** SUPPLIED RECORDS follows **
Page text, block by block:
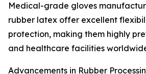
Medical-grade gloves
rubber latex offer excellent
protection, making them highly
and healthcare facilities
Advancements in Rubber
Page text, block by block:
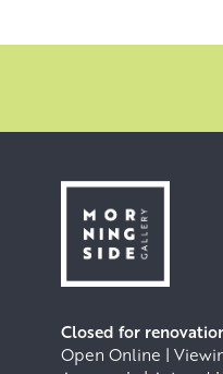
Closed for
Open Online |
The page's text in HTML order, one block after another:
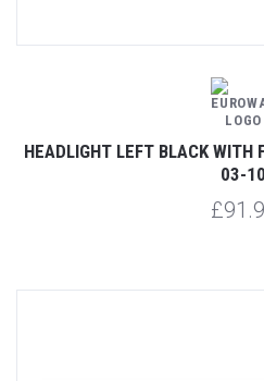
HEADLIGHT LEFT BLACK WITH
03-10
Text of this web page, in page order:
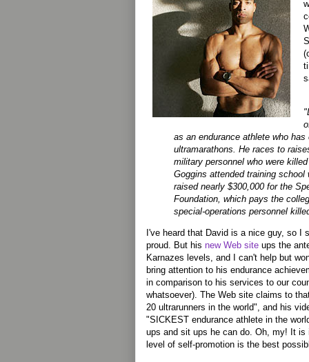
as an endurance athlete who
ultramarathons. He races to
military personnel who were
Goggins attended training
raised nearly $300,000 for the
Foundation, which pays the
special-operations personnel
I've heard that David is a nice guy, so I
proud. But his new Web site ups the
Karnazes levels, and I can't help but
bring attention to his endurance
in comparison to his services to our
whatsoever). The Web site claims to
20 ultrarunners in the world", and his
"SICKEST endurance athlete in the
ups and sit ups he can do. Oh, my! It
level of self-promotion is the best
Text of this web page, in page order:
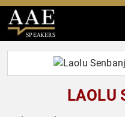
SPEAKERS
LAOLU
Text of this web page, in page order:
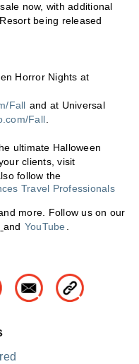
now, with additional
being released
Horror Nights at
Fall and at Universal
Fall.
ultimate Halloween
clients, visit
follow the
Travel Professionals
more. Follow us on our
and YouTube .
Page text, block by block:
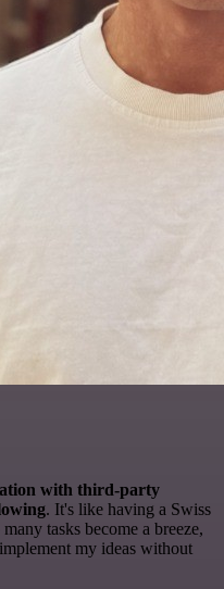
with third-party
. It's like having a Swiss
tasks become a breeze,
my ideas without
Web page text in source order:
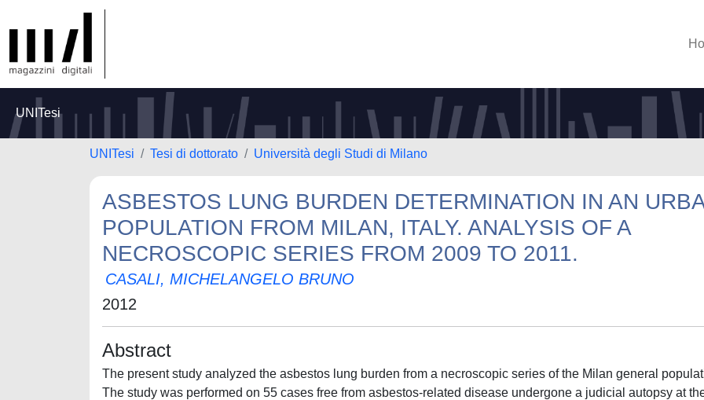
UNITesi
UNITesi Tesi di dottorato Università degli Studi di Milano
ASBESTOS LUNG BURDEN DETERMINATION IN AN
POPULATION FROM MILAN, ITALY. ANALYSIS OF A
NECROSCOPIC SERIES FROM 2009 TO 2011.
CASALI, MICHELANGELO BRUNO
2012
Abstract
The present study analyzed the asbestos lung burden from a necroscopic series of the Milan general
The study was performed on 55 cases free from asbestos-related disease undergone a judicial autopsy at
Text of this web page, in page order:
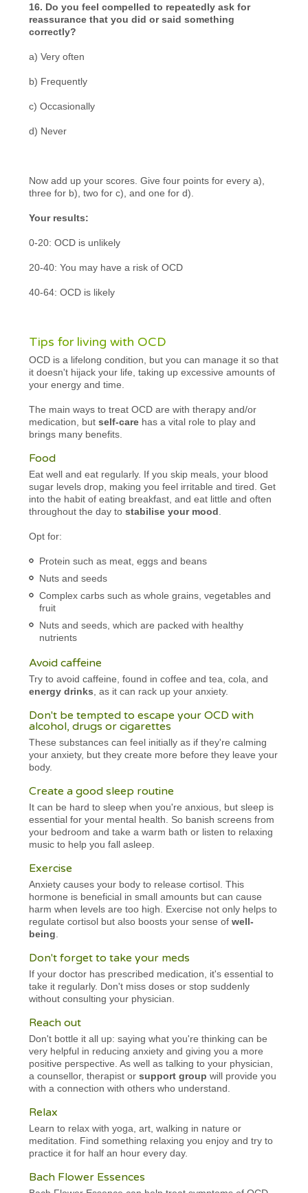
16. Do you feel compelled to repeatedly ask for
reassurance that you did or said something
correctly?
a) Very often
b) Frequently
c) Occasionally
d) Never
Now add up your scores. Give four points for every a),
three for b), two for c), and one for d).
Your results:
0-20: OCD is unlikely
20-40: You may have a risk of OCD
40-64: OCD is likely
Tips for living with OCD
OCD is a lifelong condition, but you can manage it so that
it doesn't hijack your life, taking up excessive amounts of
your energy and time.
The main ways to treat OCD are with therapy and/or
medication, butself-care has a vital role to play and
brings many benefits.
Food
Eat well and eat regularly. If you skip meals, your blood
sugar levels drop, making you feel irritable and tired. Get
into the habit of eating breakfast, and eat little and often
throughout the day tostabilise your mood
Opt for:
Protein such as meat, eggs and beans
Nuts and seeds
Complex carbs such as whole grains, vegetables and
fruit
Nuts and seeds, which are packed with healthy
nutrients
Avoid caffeine
Try to avoid caffeine, found in coffee and tea, cola, and
energy drinks , as it can rack up your anxiety.
Don't be tempted to escape your OCD with
alcohol, drugs or cigarettes
These substances can feel initially as if they're calming
your anxiety, but they create more before they leave your
body.
Create a good sleep routine
It can be hard to sleep when you're anxious, but sleep is
essential for your mental health. So banish screens from
your bedroom and take a warm bath or listen to relaxing
music to help you fall asleep.
Exercise
Anxiety causes your body to release cortisol. This
hormone is beneficial in small amounts but can cause
harm when levels are too high. Exercise not only helps to
regulate cortisol but also boosts your sense ofwell-
being
Don't forget to take your meds
If your doctor has prescribed medication, it's essential to
take it regularly. Don't miss doses or stop suddenly
without consulting your physician.
Reach out
Don't bottle it all up: saying what you're thinking can be
very helpful in reducing anxiety and giving you a more
positive perspective. As well as talking to your physician,
a counsellor, therapist orsupport groupwill provide you
with a connection with others who understand.
Relax
Learn to relax with yoga, art, walking in nature or
meditation. Find something relaxing you enjoy and try to
practice it for half an hour every day.
Bach Flower Essences
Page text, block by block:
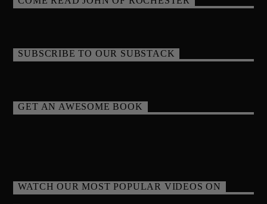
SUBSCRIBE TO OUR SUBSTACK
GET AN AWESOME BOOK
WATCH OUR MOST POPULAR VIDEOS ON
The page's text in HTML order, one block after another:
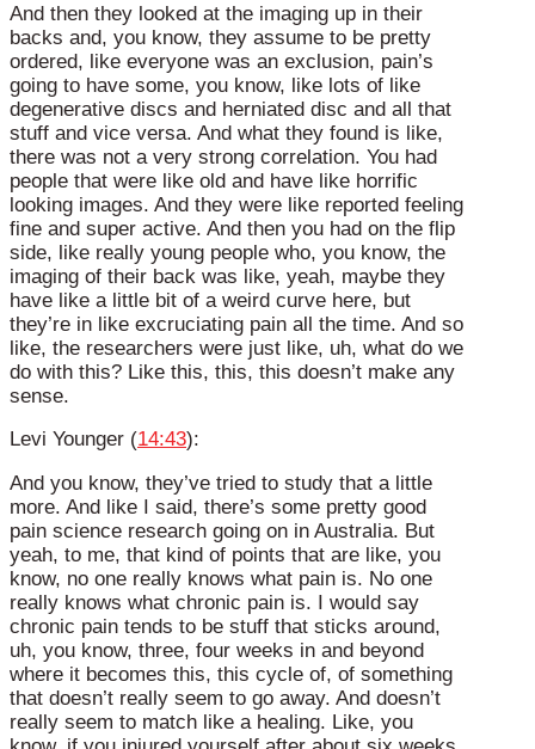
And then they looked at the imaging up in their
backs and, you know, they assume to be pretty
ordered, like everyone was an exclusion, pain’s
going to have some, you know, like lots of like
degenerative discs and herniated disc and all that
stuff and vice versa. And what they found is like,
there was not a very strong correlation. You had
people that were like old and have like horrific
looking images. And they were like reported feeling
fine and super active. And then you had on the flip
side, like really young people who, you know, the
imaging of their back was like, yeah, maybe they
have like a little bit of a weird curve here, but
they’re in like excruciating pain all the time. And so
like, the researchers were just like, uh, what do we
do with this? Like this, this, this doesn’t make any
sense.
Levi Younger (14:43):
And you know, they’ve tried to study that a little
more. And like I said, there’s some pretty good
pain science research going on in Australia. But
yeah, to me, that kind of points that are like, you
know, no one really knows what pain is. No one
really knows what chronic pain is. I would say
chronic pain tends to be stuff that sticks around,
uh, you know, three, four weeks in and beyond
where it becomes this, this cycle of, of something
that doesn’t really seem to go away. And doesn’t
really seem to match like a healing. Like, you
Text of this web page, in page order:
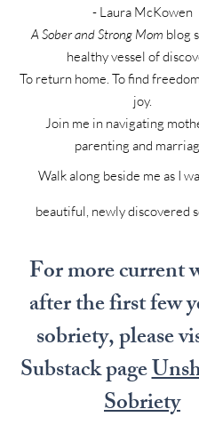
- Laura McKowen
A Sober and Strong Mom blog
healthy vessel of
To return home. To find
joy.
Join me in navigating
parenting and
Walk along beside me as I
beautiful, newly discovered
For more current
after the first few
sobriety, please
Substack page
Sobriety
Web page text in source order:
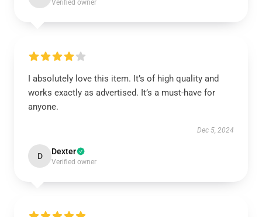
Verified owner
I absolutely love this item. It’s of high quality and
works exactly as advertised. It’s a must-have for
anyone.
Dec 5, 2024
D Dexter
Verified owner
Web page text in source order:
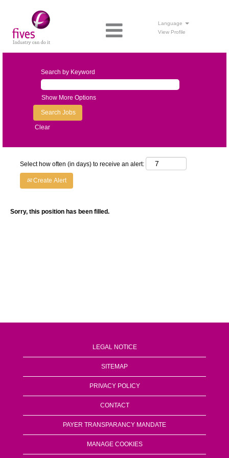
Language
View Profile
Search by Keyword
Show More Options
Clear
Select how often (in days) to receive an alert:
Create Alert
Sorry, this position has been filled.
LEGAL NOTICE
SITEMAP
PRIVACY POLICY
CONTACT
PAYER TRANSPARANCY MANDATE
MANAGE COOKIES
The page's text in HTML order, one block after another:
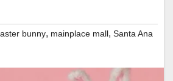
bunny, mainplace mall, Santa Ana
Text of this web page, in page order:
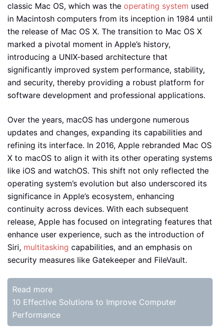
classic Mac OS, which was the operating system used
in Macintosh computers from its inception in 1984 until
the release of Mac OS X. The transition to Mac OS X
marked a pivotal moment in Apple’s history,
introducing a UNIX-based architecture that
significantly improved system performance, stability,
and security, thereby providing a robust platform for
software development and professional applications.
Over the years, macOS has undergone numerous
updates and changes, expanding its capabilities and
refining its interface. In 2016, Apple rebranded Mac OS
X to macOS to align it with its other operating systems
like iOS and watchOS. This shift not only reflected the
operating system’s evolution but also underscored its
significance in Apple’s ecosystem, enhancing
continuity across devices. With each subsequent
release, Apple has focused on integrating features that
enhance user experience, such as the introduction of
Siri, multitasking capabilities, and an emphasis on
security measures like Gatekeeper and FileVault.
Read more
10 Effective Solutions to Improve Computer
Performance
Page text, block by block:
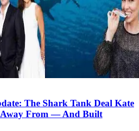
The Shark Tank Deal Kate
Away From — And Built
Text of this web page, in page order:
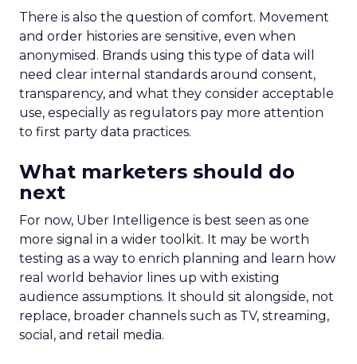
There is also the question of comfort. Movement
and order histories are sensitive, even when
anonymised. Brands using this type of data will
need clear internal standards around consent,
transparency, and what they consider acceptable
use, especially as regulators pay more attention
to first party data practices.
What marketers should do
next
For now, Uber Intelligence is best seen as one
more signal in a wider toolkit. It may be worth
testing as a way to enrich planning and learn how
real world behavior lines up with existing
audience assumptions. It should sit alongside, not
replace, broader channels such as TV, streaming,
social, and retail media.
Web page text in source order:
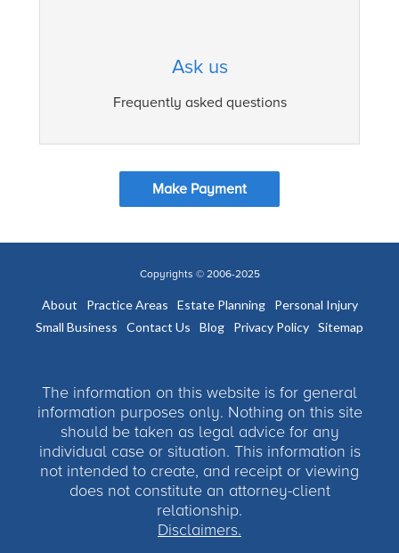
Ask us
Frequently asked questions
Make Payment
Copyrights © 2006-2025
About Practice Areas Estate Planning
Personal Injury
Small Business
Contact Us Blog Privacy Policy Sitemap
The information on this website is for general
information purposes only. Nothing on this site
should be taken as legal advice for any
individual case or situation. This information is
not intended to create, and receipt or viewing
does not constitute an attorney-client
relationship.
Disclaimers.
** End of SUPPLIED RECORDS **
* ASSIGNED TASK
Output the data above exactly; pictures do not belong in the copy.

* RESULT
Page text, block by block:
Medical-grade gloves
rubber latex offer excellent
protection, making them highly
and healthcare facilities
Advancements in Rubber
Page text, block by block:
Closed for
Open Online |
The page's text in HTML order, one block after another:
HEADLIGHT LEFT BLACK WITH
03-10
Text of this web page, in page order:
as an endurance athlete who
ultramarathons. He races to
military personnel who were
Goggins attended training
raised nearly $300,000 for the
Foundation, which pays the
special-operations personnel
I've heard that David is a nice guy, so I
proud. But his new Web site ups the
Karnazes levels, and I can't help but
bring attention to his endurance
in comparison to his services to our
whatsoever). The Web site claims to
20 ultrarunners in the world", and his
"SICKEST endurance athlete in the
ups and sit ups he can do. Oh, my! It
level of self-promotion is the best
Text of this web page, in page order:
SPEAKERS
LAOLU
Text of this web page, in page order:
now, with additional
being released
Horror Nights at
Fall and at Universal
Fall.
ultimate Halloween
clients, visit
follow the
Travel Professionals
more. Follow us on our
and YouTube .
Page text, block by block:
with third-party
. It's like having a Swiss
tasks become a breeze,
my ideas without
Web page text in source order:
UNITesi
UNITesi Tesi di dottorato Università degli Studi di Milano
ASBESTOS LUNG BURDEN DETERMINATION IN AN
POPULATION FROM MILAN, ITALY. ANALYSIS OF A
NECROSCOPIC SERIES FROM 2009 TO 2011.
CASALI, MICHELANGELO BRUNO
2012
Abstract
The present study analyzed the asbestos lung burden from a necroscopic series of the Milan general
The study was performed on 55 cases free from asbestos-related disease undergone a judicial autopsy at
Text of this web page, in page order:
16. Do you feel compelled to repeatedly ask for
reassurance that you did or said something
correctly?
a) Very often
b) Frequently
c) Occasionally
d) Never
Now add up your scores. Give four points for every a),
three for b), two for c), and one for d).
Your results:
0-20: OCD is unlikely
20-40: You may have a risk of OCD
40-64: OCD is likely
Tips for living with OCD
OCD is a lifelong condition, but you can manage it so that
it doesn't hijack your life, taking up excessive amounts of
your energy and time.
The main ways to treat OCD are with therapy and/or
medication, butself-care has a vital role to play and
brings many benefits.
Food
Eat well and eat regularly. If you skip meals, your blood
sugar levels drop, making you feel irritable and tired. Get
into the habit of eating breakfast, and eat little and often
throughout the day tostabilise your mood
Opt for:
Protein such as meat, eggs and beans
Nuts and seeds
Complex carbs such as whole grains, vegetables and
fruit
Nuts and seeds, which are packed with healthy
nutrients
Avoid caffeine
Try to avoid caffeine, found in coffee and tea, cola, and
energy drinks , as it can rack up your anxiety.
Don't be tempted to escape your OCD with
alcohol, drugs or cigarettes
These substances can feel initially as if they're calming
your anxiety, but they create more before they leave your
body.
Create a good sleep routine
It can be hard to sleep when you're anxious, but sleep is
essential for your mental health. So banish screens from
your bedroom and take a warm bath or listen to relaxing
music to help you fall asleep.
Exercise
Anxiety causes your body to release cortisol. This
hormone is beneficial in small amounts but can cause
harm when levels are too high. Exercise not only helps to
regulate cortisol but also boosts your sense ofwell-
being
Don't forget to take your meds
If your doctor has prescribed medication, it's essential to
take it regularly. Don't miss doses or stop suddenly
without consulting your physician.
Reach out
Don't bottle it all up: saying what you're thinking can be
very helpful in reducing anxiety and giving you a more
positive perspective. As well as talking to your physician,
a counsellor, therapist orsupport groupwill provide you
with a connection with others who understand.
Relax
Learn to relax with yoga, art, walking in nature or
meditation. Find something relaxing you enjoy and try to
practice it for half an hour every day.
Bach Flower Essences
Page text, block by block:
SUBSCRIBE TO OUR SUBSTACK
GET AN AWESOME BOOK
WATCH OUR MOST POPULAR VIDEOS ON
The page's text in HTML order, one block after another:
And then they looked at the imaging up in their
backs and, you know, they assume to be pretty
ordered, like everyone was an exclusion, pain’s
going to have some, you know, like lots of like
degenerative discs and herniated disc and all that
stuff and vice versa. And what they found is like,
there was not a very strong correlation. You had
people that were like old and have like horrific
looking images. And they were like reported feeling
fine and super active. And then you had on the flip
side, like really young people who, you know, the
imaging of their back was like, yeah, maybe they
have like a little bit of a weird curve here, but
they’re in like excruciating pain all the time. And so
like, the researchers were just like, uh, what do we
do with this? Like this, this, this doesn’t make any
sense.
Levi Younger (14:43):
And you know, they’ve tried to study that a little
more. And like I said, there’s some pretty good
pain science research going on in Australia. But
yeah, to me, that kind of points that are like, you
know, no one really knows what pain is. No one
really knows what chronic pain is. I would say
chronic pain tends to be stuff that sticks around,
uh, you know, three, four weeks in and beyond
where it becomes this, this cycle of, of something
that doesn’t really seem to go away. And doesn’t
really seem to match like a healing. Like, you
Text of this web page, in page order:
- Laura McKowen
A Sober and Strong Mom blog
healthy vessel of
To return home. To find
joy.
Join me in navigating
parenting and
Walk along beside me as I
beautiful, newly discovered
For more current
after the first few
sobriety, please
Substack page
Sobriety
Web page text in source order:
Verified owner
I absolutely love this item. It’s of high quality and
works exactly as advertised. It’s a must-have for
anyone.
Dec 5, 2024
D Dexter
Verified owner
Web page text in source order:
Language
View Profile
Search by Keyword
Show More Options
Clear
Select how often (in days) to receive an alert:
Create Alert
Sorry, this position has been filled.
LEGAL NOTICE
SITEMAP
PRIVACY POLICY
CONTACT
PAYER TRANSPARANCY MANDATE
MANAGE COOKIES
The page's text in HTML order, one block after another:
bunny, mainplace mall, Santa Ana
Text of this web page, in page order:
classic Mac OS, which was the operating system used
in Macintosh computers from its inception in 1984 until
the release of Mac OS X. The transition to Mac OS X
marked a pivotal moment in Apple’s history,
introducing a UNIX-based architecture that
significantly improved system performance, stability,
and security, thereby providing a robust platform for
software development and professional applications.
Over the years, macOS has undergone numerous
updates and changes, expanding its capabilities and
refining its interface. In 2016, Apple rebranded Mac OS
X to macOS to align it with its other operating systems
like iOS and watchOS. This shift not only reflected the
operating system’s evolution but also underscored its
significance in Apple’s ecosystem, enhancing
continuity across devices. With each subsequent
release, Apple has focused on integrating features that
enhance user experience, such as the introduction of
Siri, multitasking capabilities, and an emphasis on
security measures like Gatekeeper and FileVault.
Read more
10 Effective Solutions to Improve Computer
Performance
Page text, block by block:
The Shark Tank Deal Kate
Away From — And Built
Text of this web page, in page order:
There is also the question of comfort. Movement
and order histories are sensitive, even when
anonymised. Brands using this type of data will
need clear internal standards around consent,
transparency, and what they consider acceptable
use, especially as regulators pay more attention
to first party data practices.
What marketers should do
next
For now, Uber Intelligence is best seen as one
more signal in a wider toolkit. It may be worth
testing as a way to enrich planning and learn how
real world behavior lines up with existing
audience assumptions. It should sit alongside, not
replace, broader channels such as TV, streaming,
social, and retail media.
Web page text in source order:
Ask us
Frequently asked questions
Make Payment
Copyrights © 2006-2025
About Practice Areas Estate Planning
Personal Injury
Small Business
Contact Us Blog Privacy Policy Sitemap
The information on this website is for general
information purposes only. Nothing on this site
should be taken as legal advice for any
individual case or situation. This information is
not intended to create, and receipt or viewing
does not constitute an attorney-client
relationship.
Disclaimers.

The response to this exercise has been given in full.